13.9 Struct objects

A data structure is a variable–length block of memory referenced by machine words tagged as vectors; the first machine word of a structure is a reference to its structure type descriptor (STD), which is itself a data structure; the subsequent words, if any, are the fields of the structure. A block of memory is a data structure if and only if: a reference to it is tagged as vector and its first word is tagged as vector.

|----------------|----------| reference to structure
  heap pointer    vector tag

|----------------|----------| first word of structure
  heap pointer    vector tag    = reference to STD
                                = reference to structure

The whole memory block layout of a struct with 5 fields is as follows:

|-----|------|------|------|------|------|
  STD  field0 field1 field2 field3 field4

fields are indexed starting at zero.

The type descriptor of the type descriptors is the return value of base-rtd at the Scheme level and the structure referenced by the field base_rtd in the process control block (PCB). Such base type descriptor is built at Vicare’s startup.
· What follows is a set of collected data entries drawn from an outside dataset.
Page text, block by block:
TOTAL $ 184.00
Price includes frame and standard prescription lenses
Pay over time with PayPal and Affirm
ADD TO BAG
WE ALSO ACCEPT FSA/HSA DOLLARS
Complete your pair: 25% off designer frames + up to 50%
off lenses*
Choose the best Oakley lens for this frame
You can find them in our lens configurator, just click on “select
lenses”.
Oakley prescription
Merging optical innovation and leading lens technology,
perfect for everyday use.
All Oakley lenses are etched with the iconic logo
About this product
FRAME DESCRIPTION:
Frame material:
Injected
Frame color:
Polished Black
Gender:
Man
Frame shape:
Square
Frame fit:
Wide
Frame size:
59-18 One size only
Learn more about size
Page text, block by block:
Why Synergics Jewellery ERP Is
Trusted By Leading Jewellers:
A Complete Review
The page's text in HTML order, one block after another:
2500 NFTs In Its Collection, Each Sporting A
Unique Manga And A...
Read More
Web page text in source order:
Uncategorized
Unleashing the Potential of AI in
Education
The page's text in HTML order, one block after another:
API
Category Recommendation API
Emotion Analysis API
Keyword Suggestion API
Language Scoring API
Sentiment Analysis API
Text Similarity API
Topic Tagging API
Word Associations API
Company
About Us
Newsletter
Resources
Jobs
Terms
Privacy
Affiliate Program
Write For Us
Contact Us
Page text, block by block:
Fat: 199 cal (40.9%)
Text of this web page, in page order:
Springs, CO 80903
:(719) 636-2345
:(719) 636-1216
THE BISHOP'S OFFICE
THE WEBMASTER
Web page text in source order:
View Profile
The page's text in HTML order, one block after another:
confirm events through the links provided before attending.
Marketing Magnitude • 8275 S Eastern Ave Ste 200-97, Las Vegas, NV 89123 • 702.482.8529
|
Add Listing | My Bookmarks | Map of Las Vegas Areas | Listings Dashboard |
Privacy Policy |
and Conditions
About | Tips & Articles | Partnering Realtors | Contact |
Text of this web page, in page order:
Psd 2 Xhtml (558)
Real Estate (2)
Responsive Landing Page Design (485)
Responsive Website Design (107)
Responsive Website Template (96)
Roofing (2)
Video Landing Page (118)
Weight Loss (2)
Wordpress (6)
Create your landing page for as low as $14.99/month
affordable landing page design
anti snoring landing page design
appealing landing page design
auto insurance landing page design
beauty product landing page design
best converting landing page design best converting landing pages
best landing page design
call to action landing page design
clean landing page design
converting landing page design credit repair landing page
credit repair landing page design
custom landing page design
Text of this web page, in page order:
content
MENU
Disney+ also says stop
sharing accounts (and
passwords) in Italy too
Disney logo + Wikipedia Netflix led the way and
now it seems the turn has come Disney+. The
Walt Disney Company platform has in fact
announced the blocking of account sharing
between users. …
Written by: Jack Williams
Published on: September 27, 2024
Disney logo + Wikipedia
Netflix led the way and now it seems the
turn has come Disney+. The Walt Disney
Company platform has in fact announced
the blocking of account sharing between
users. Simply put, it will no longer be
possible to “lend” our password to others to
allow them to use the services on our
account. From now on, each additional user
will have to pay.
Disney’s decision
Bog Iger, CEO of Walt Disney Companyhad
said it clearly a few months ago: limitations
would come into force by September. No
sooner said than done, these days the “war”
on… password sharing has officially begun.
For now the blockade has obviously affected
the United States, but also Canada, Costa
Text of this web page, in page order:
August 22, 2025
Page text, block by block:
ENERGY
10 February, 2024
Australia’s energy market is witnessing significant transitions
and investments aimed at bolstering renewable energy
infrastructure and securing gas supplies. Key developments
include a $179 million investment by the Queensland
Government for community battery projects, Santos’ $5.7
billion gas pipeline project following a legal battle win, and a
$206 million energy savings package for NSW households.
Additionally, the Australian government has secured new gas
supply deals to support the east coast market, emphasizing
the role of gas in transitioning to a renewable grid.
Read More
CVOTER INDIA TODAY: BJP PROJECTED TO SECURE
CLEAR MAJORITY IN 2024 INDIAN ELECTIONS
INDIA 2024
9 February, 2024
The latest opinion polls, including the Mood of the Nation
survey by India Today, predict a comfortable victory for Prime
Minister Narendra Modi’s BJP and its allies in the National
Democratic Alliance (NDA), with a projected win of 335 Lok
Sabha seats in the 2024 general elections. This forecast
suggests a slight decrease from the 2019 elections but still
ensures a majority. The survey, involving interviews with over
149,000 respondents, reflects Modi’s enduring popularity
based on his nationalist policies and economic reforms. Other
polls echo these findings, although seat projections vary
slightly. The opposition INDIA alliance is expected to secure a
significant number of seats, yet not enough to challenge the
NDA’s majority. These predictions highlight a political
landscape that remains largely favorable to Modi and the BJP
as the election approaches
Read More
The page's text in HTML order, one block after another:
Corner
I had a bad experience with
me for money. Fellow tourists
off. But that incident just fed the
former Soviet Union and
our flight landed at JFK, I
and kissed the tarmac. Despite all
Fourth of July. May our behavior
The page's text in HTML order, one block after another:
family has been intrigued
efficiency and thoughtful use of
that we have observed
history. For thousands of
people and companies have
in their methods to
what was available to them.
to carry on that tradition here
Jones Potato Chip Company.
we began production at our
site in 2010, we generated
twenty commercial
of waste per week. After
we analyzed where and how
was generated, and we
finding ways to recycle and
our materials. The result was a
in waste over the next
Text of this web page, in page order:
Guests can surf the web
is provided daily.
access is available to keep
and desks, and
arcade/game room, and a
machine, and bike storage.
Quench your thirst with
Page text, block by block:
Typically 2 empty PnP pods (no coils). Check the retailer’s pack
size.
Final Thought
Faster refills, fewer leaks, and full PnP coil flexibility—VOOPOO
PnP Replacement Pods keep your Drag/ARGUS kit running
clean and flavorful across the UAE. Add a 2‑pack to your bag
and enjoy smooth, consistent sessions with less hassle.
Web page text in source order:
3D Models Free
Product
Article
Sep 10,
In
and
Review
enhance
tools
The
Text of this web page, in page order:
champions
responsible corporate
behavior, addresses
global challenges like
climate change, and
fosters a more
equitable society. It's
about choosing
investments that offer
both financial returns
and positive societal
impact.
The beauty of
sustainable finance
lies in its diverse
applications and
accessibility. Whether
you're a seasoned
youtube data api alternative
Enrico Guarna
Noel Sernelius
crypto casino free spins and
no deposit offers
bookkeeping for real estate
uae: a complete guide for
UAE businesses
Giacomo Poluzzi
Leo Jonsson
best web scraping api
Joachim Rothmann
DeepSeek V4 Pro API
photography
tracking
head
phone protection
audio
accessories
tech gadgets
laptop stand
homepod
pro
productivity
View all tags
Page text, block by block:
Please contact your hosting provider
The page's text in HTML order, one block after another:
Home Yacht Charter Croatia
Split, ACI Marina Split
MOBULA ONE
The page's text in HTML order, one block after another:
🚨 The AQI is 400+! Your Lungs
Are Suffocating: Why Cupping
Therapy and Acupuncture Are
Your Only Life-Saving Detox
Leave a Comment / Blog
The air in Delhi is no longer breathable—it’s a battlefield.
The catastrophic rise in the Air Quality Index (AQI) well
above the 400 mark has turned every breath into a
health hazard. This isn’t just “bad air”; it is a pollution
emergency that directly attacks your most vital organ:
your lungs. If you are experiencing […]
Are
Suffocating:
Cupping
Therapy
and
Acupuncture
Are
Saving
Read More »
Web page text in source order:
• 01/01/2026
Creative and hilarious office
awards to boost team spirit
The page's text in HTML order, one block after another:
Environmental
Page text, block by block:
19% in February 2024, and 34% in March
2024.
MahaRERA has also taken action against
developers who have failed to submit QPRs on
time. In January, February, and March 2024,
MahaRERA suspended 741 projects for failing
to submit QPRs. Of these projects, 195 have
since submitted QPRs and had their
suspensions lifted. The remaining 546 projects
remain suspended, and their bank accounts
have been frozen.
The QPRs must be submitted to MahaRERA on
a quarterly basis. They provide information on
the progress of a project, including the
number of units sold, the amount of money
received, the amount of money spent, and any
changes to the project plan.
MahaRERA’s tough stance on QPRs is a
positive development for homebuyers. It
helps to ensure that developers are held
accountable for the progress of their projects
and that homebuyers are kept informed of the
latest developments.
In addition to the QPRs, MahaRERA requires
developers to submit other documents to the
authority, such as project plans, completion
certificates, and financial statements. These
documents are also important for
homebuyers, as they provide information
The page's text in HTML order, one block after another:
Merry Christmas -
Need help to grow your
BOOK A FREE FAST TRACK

The graph of references for a structure and its type descriptor is as follows:

     STD ref
    |-------|---------------| structure instance
        |
 ---<---
|
|    STD ref
 -->|-------|---------------| struct type descriptor
        |
 ---<---
|
|    STD ref
+-->|-------|---------------| base struct type descriptor
|       |
 ---<---

the struct–type descriptor of the base struct–type descriptor is the base type descriptor itself.

About R6RS records and their types:

• A R6RS record instance is a struct instance whose first word references its R6RS record–type descriptor (RTD).
• A R6RS record–type descriptor (RTD) is a struct instance of type <rtd>. The type <rtd> is defined at the Scheme level.
• A R6RS record–constructor descriptor (RCD) is a struct instance of type <rcd>. The type <rcd> is defined at the Scheme level.

The graph of references for a R6RS record and its type descriptor is as follows:

     RTD ref
    |-------|---------------| R6RS record instance
        |
 ---<---
|
|    STD ref
 -->|-------|---------------| R6RS record-type descriptor
        |                      = struct instance of type <rtd>
 ---<---
|
|    STD ref
+-->|-------|---------------| <rtd> struct-type descriptor
        |
 ---<---
|
|    STD ref
+-->|-------|---------------| base struct-type descriptor
|       |
 ---<---

A struct–type descriptor (STD) is a fixed–length block of memory composed of 6 machine words interpreted as follows:

1. A reference to the base STD.
2. A fixnum representing the number of machine words in the structure minus 1; this is the number of fields in the structure excluding the reference to the STD. This value is 6 in the base STD.
3. Scheme symbol representing the name of this structure type.
4. Scheme list of symbols representing the names of fields in structures of this type.
5. False or a reference to closure used to print to a Scheme port the structures of this type. This is the printer function.
6. Scheme symbol used as unique identifier for this type.
7. False or closure object to be used as destructor for instances of this type (see Finalisation of structures).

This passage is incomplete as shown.